> **YOUR GOAL**
Where does "this" appear in the data? Return each line that holds it.

= = = = = = =

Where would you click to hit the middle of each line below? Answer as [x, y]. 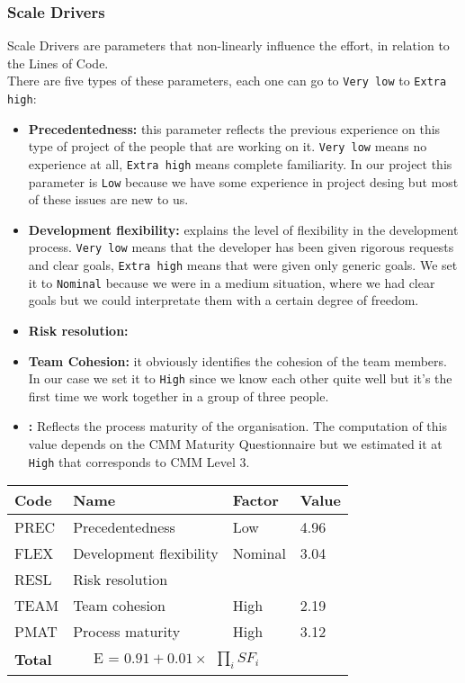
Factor [255, 500]
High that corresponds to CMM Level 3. [139, 461]
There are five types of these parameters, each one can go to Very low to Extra [227, 81]
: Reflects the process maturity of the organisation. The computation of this [238, 426]
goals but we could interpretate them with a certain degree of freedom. [224, 300]
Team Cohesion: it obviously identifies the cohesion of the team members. [237, 360]
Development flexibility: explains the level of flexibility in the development [243, 229]
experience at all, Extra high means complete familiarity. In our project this [240, 163]

= = = = = = =

> **FINISHED TASK**
: Reflects the process maturity of the organisation. The computation of this [238, 426]
experience at all, Extra high means complete familiarity. In our project this [240, 163]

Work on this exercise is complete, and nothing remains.